Records excerpted from a collection
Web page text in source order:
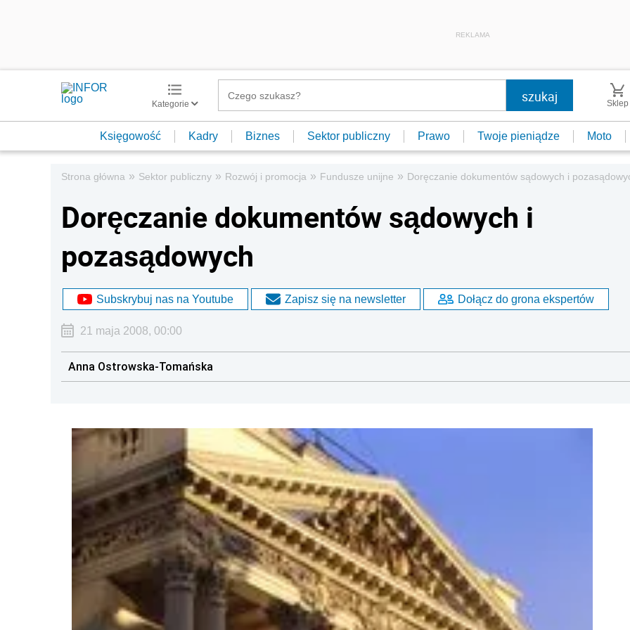
REKLAMA
Kategorie Sklep
Księgowość Kadry Biznes Sektor publiczny Prawo Twoje pieniądze Moto
Strona główna » Sektor publiczny » Rozwój i promocja » Fundusze unijne » Doręczanie dokumentów sądowych i
Doręczanie dokumentów sądowych i
pozasądowych
Subskrybuj nas na Youtube Zapisz się na newsletter Dołącz do grona ekspertów
21 maja 2008, 00:00
Anna Ostrowska-Tomańska

● Exercise: With all pictures removed, reproduce the lines from the top of the entries above through the line containing "pozasądowych", exactly as written.

● Response box:
Web page text in source order:
REKLAMA
Kategorie Sklep
Księgowość Kadry Biznes Sektor publiczny Prawo Twoje pieniądze Moto
Strona główna » Sektor publiczny » Rozwój i promocja » Fundusze unijne » Doręczanie dokumentów sądowych i
Doręczanie dokumentów sądowych i
pozasądowych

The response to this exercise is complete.